## Study material
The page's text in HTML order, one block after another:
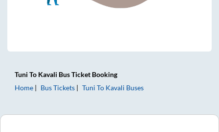
Tuni To Kavali Bus Ticket Booking
Home
Bus Tickets Tuni To Kavali Buses
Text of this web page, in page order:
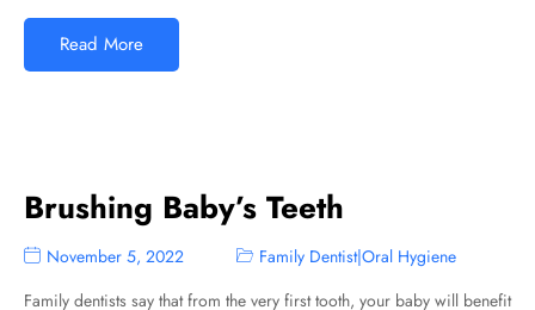
Read More
Brushing Baby’s Teeth
November 5, 2022 Family Dentist|Oral Hygiene
Family dentists say that from the very first tooth, your baby will benefit

## What is required
Retype all the material word for word while skipping any picture it contains.

## Answer to this task
The page's text in HTML order, one block after another:
Tuni To Kavali Bus Ticket Booking
Home
Bus Tickets Tuni To Kavali Buses
Text of this web page, in page order:
Read More
Brushing Baby’s Teeth
November 5, 2022 Family Dentist|Oral Hygiene
Family dentists say that from the very first tooth, your baby will benefit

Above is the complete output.